## Assignment
Write out, from the entries below, exactly the lines that run between the lines holding "1. Go to the Inventorytab." and "Production Administration 1", inclusive, and stop there.
___ Source information ___
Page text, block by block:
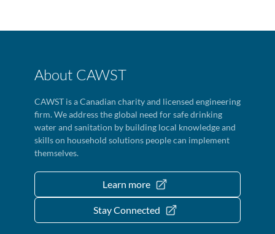
About CAWST
CAWST is a Canadian charity and licensed engineering
firm. We address the global need for safe drinking
water and sanitation by building local knowledge and
skills on household solutions people can implement
themselves.
Learn more
Stay Connected
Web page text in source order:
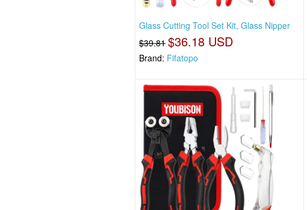
Glass Cutting Tool Set Kit, Glass Nipper
$39.81 $36.18 USD
Brand: Fifatopo
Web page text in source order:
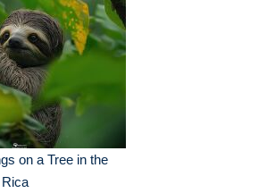
on a Tree in the
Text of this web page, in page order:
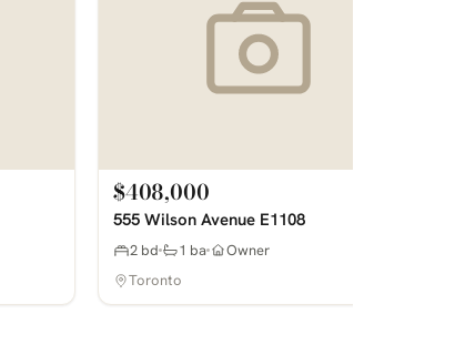
$408,000
555 Wilson Avenue E1108
2 bd 1 ba
Owner
Toronto
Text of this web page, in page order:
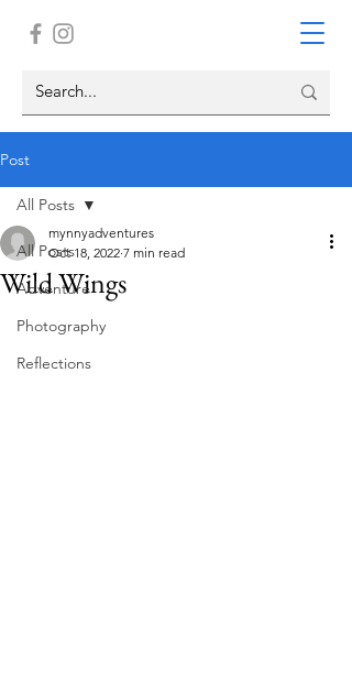
Post
All Posts
Adventure
Photography
Reflections
All Posts
Wild Wings
mynnyadventures
Oct 18, 2022 7 min read
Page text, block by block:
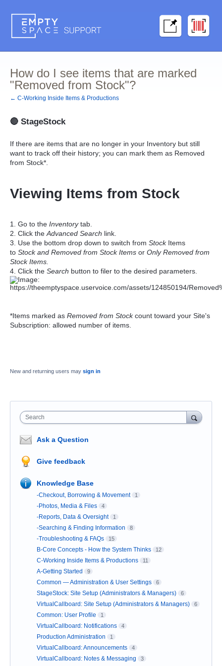
How do I see items that are marked
"Removed from Stock"?
← C-Working Inside Items & Productions
🔴 StageStock
If there are items that are no longer in your Inventory but still
want to track off their history; you can mark them as Removed
from Stock*.
Viewing Items from Stock
1. Go to the Inventorytab.
2. Click the Advanced Search link.
3. Use the bottom drop down to switch from Stock Items
to Stock and Removed from Stock Items or Only Removed from
Stock Items.
4. Click the Search button to filer to the desired parameters.
*Items marked as Removed from Stockcount toward your Site's
Subscription: allowed number of items.
New and returning users may sign in
Search
Ask a Question
Give feedback
Knowledge Base
-Checkout, Borrowing & Movement 1
-Photos, Media & Files 4
-Reports, Data & Oversight 1
-Searching & Finding Information 8
-Troubleshooting & FAQs 15
B-Core Concepts - How the System Thinks 12
C-Working Inside Items & Productions 11
A-Getting Started 9
Common — Administration & User Settings 6
StageStock: Site Setup (Administrators & Managers) 6
VirtualCallboard: Site Setup (Administrators & Managers) 6
Common: User Profile 1
VirtualCallboard: Notifications 4
Production Administration 1
VirtualCallboard: Announcements 4
VirtualCallboard: Notes & Messaging 3
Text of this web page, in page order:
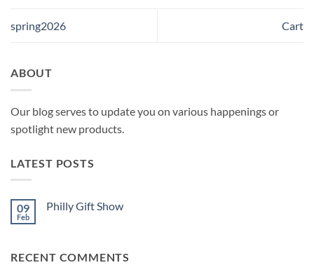
spring2026 Cart
ABOUT
Our blog serves to update you on various happenings or
spotlight new products.
LATEST POSTS
09
Feb
Philly Gift Show
Gift
RECENT COMMENTS
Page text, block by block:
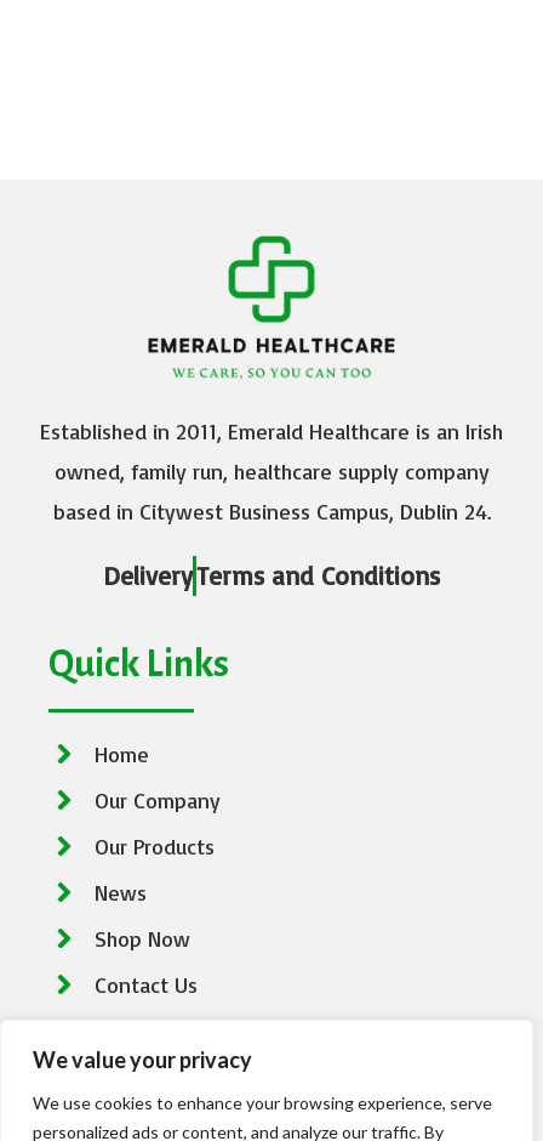
We value your privacy
We use cookies to enhance your browsing experience, serve
personalized ads or content, and analyze our traffic. By
Established in 2011, Emerald Healthcare is an Irish
owned, family run, healthcare supply company
based in Citywest Business Campus, Dublin 24.
DeliveryTerms and Conditions
Quick Links
Home
Our Company
Our Products
News
Shop Now
Contact Us
Contact Information
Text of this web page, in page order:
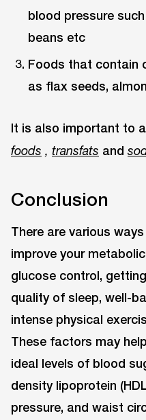
blood pressure
beans etc
Foods that contain
as flax seeds,
It is also important to
foods , transfats and
Conclusion
There are various
improve your
glucose control,
quality of sleep, well-
intense physical
These factors may
ideal levels of blood
density lipoprotein
pressure, and waist
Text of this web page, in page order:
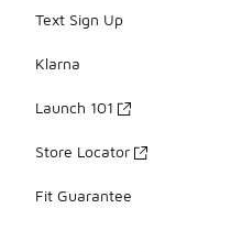
Text Sign Up
Klarna
Launch 101
Store Locator
Fit Guarantee
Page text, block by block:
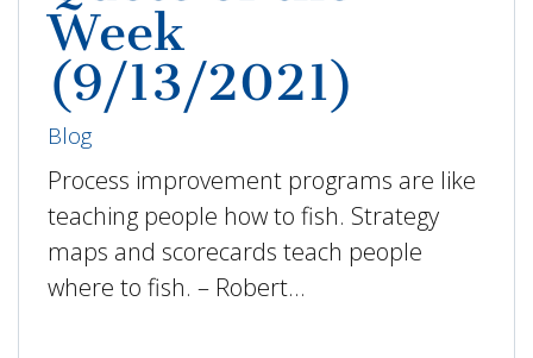
Week
(9/13/2021)
Blog
Process improvement programs are like
teaching people how to fish. Strategy
maps and scorecards teach people
where to fish. – Robert…
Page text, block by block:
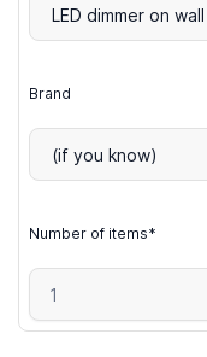
LED dimmer on wall
Brand
(if you know)
Number of items*
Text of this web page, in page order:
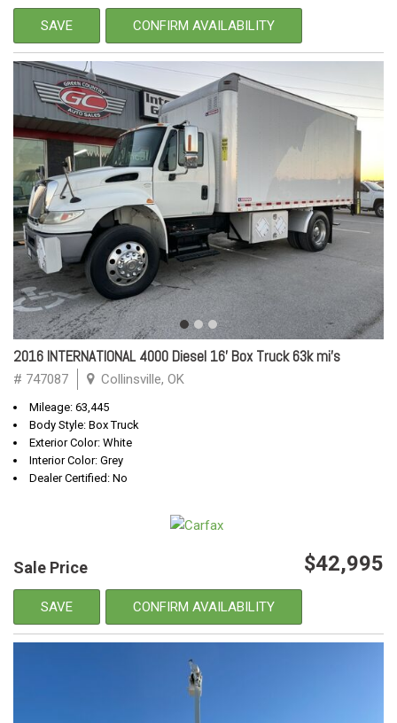
SAVE CONFIRM AVAILABILITY
2016 INTERNATIONAL 4000 Diesel 16' Box Truck 63k mi's
# 747087 Collinsville, OK
Mileage: 63,445
Body Style: Box Truck
Exterior Color: White
Interior Color: Grey
Dealer Certified: No
Sale Price $42,995
SAVE CONFIRM AVAILABILITY
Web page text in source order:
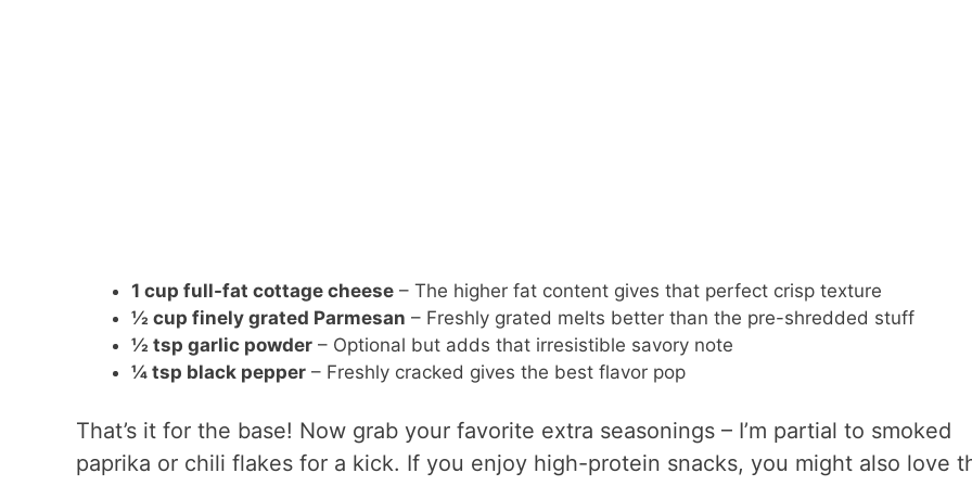
1 cup full-fat cottage cheese– The higher fat content gives that perfect crisp texture
½ cup finely grated Parmesan – Freshly grated melts better than the pre-shredded stuff
½ tsp garlic powder– Optional but adds that irresistible savory note
¼ tsp black pepper– Freshly cracked gives the best flavor pop
That’s it for the base! Now grab your favorite extra seasonings – I’m partial to smoked
paprika or chili flakes for a kick. If you enjoy high-protein snacks, you might also love
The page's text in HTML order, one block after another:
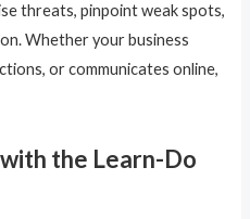
threats, pinpoint weak spots,
Whether your business
or communicates online,
the Learn-Do
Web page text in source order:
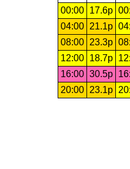
00:00
17.6p
04:00
21.1p
08:00
23.3p
12:00
18.7p
16:00 30.5p
20:00
23.1p
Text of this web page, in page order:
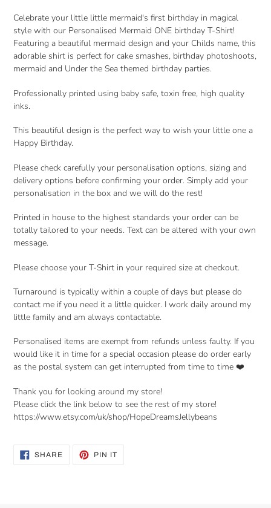
product
your
cart
Celebrate your little little mermaid's first birthday in magical
style with our Personalised Mermaid ONE birthday T-Shirt!
Featuring a beautiful mermaid design and your Childs name, this
adorable shirt is perfect for cake smashes, birthday photoshoots,
mermaid and Under the Sea themed birthday parties.
Professionally printed using baby safe, toxin free, high quality
inks.
This beautiful design is the perfect way to wish your little one a
Happy Birthday.
Please check carefully your personalisation options, sizing and
delivery options before confirming your order. Simply add your
personalisation in the box and we will do the rest!
Printed in house to the highest standards your order can be
totally tailored to your needs. Text can be altered with your own
message.
Please choose your T-Shirt in your required size at checkout.
Turnaround is typically within a couple of days but please do
contact me if you need it a little quicker. I work daily around my
little family and am always contactable.
Personalised items are exempt from refunds unless faulty. If you
would like it in time for a special occasion please do order early
as the postal system can get interrupted from time to time ❤️
Thank you for looking around my store!
Please click the link below to see the rest of my store!
https://www.etsy.com/uk/shop/HopeDreamsJellybeans
SHARESHARE
ON
PIN ITPIN
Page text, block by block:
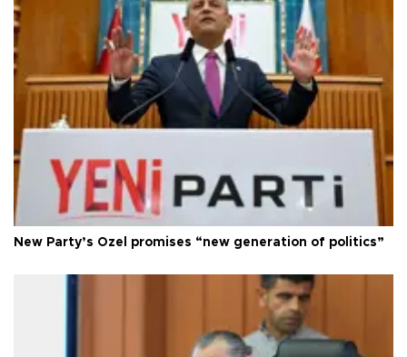
New Party’s Özel promises “new generation of politics”
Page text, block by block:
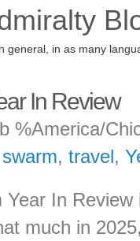
general, in as many
In Review
%America/
swarm, travel,
Year In
much in
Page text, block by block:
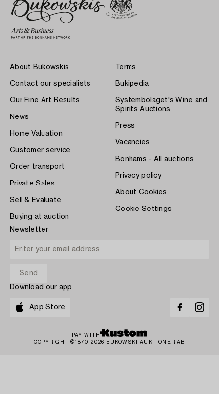
About Bukowskis
Contact our specialists
Our Fine Art Results
News
Home Valuation
Customer service
Order transport
Private Sales
Sell & Evaluate
Buying at auction
Terms
Bukipedia
Systembolaget's Wine and
Spirits Auctions
Press
Vacancies
Bonhams - All auctions
Privacy policy
About Cookies
Cookie Settings
Newsletter
Download our app
App Store
PAY WITH
COPYRIGHT ©1870-2026 BUKOWSKI AUKTIONER AB
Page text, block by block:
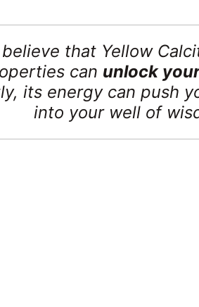
that Yellow
can unlock
its energy can push
into your well of
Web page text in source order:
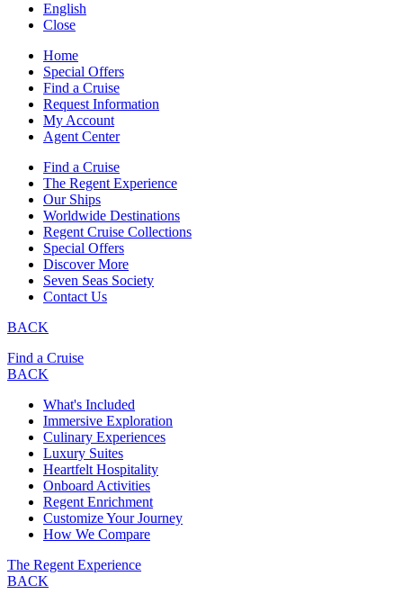
English
Close
Home
Special Offers
Find a Cruise
Request Information
My Account
Agent Center
Find a Cruise
The Regent Experience
Our Ships
Worldwide Destinations
Regent Cruise Collections
Special Offers
Discover More
Seven Seas Society
Contact Us
BACK
Find a Cruise
BACK
What's Included
Immersive Exploration
Culinary Experiences
Luxury Suites
Heartfelt Hospitality
Onboard Activities
Regent Enrichment
Customize Your Journey
How We Compare
The Regent Experience
BACK
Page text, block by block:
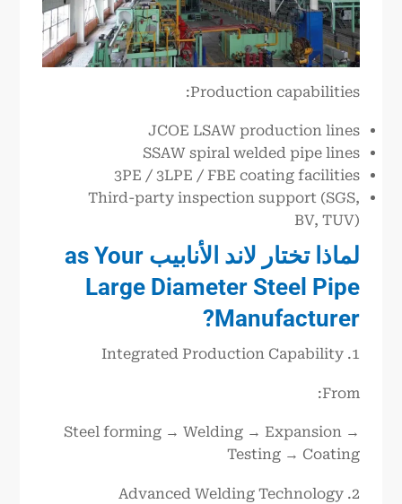
Production capabilities:
JCOE LSAW production lines
SSAW spiral welded pipe lines
3PE / 3LPE / FBE coating facilities
Third-party inspection support (SGS,
BV, TUV)
لماذا تختار لاند الأنابيب as Your
Large Diameter Steel Pipe
Manufacturer?
1. Integrated Production Capability
From:
Steel forming → Welding → Expansion →
Testing → Coating
2. Advanced Welding Technology
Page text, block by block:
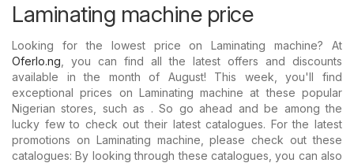
Laminating machine price
Looking for the lowest price on Laminating machine? At
Oferlo.ng , you can find all the latest offers and discounts
available in the month of August! This week, you'll find
exceptional prices on Laminating machine at these popular
Nigerian stores, such as . So go ahead and be among the
lucky few to check out their latest catalogues. For the latest
promotions on Laminating machine, please check out these
catalogues: By looking through these catalogues, you can also
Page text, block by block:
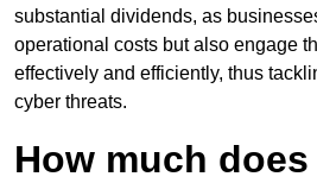
substantial dividends, as
operational costs but also engage
effectively and efficiently, thus
cyber threats.
How much does
___
## Answer section
1. Go to the Inventorytab.
2. Click the Advanced Search link.
3. Use the bottom drop down to switch from Stock Items
to Stock and Removed from Stock Items or Only Removed from
Stock Items.
4. Click the Search button to filer to the desired parameters.
*Items marked as Removed from Stockcount toward your Site's
Subscription: allowed number of items.
New and returning users may sign in
Search
Ask a Question
Give feedback
Knowledge Base
-Checkout, Borrowing & Movement 1
-Photos, Media & Files 4
-Reports, Data & Oversight 1
-Searching & Finding Information 8
-Troubleshooting & FAQs 15
B-Core Concepts - How the System Thinks 12
C-Working Inside Items & Productions 11
A-Getting Started 9
Common — Administration & User Settings 6
StageStock: Site Setup (Administrators & Managers) 6
VirtualCallboard: Site Setup (Administrators & Managers) 6
Common: User Profile 1
VirtualCallboard: Notifications 4
Production Administration 1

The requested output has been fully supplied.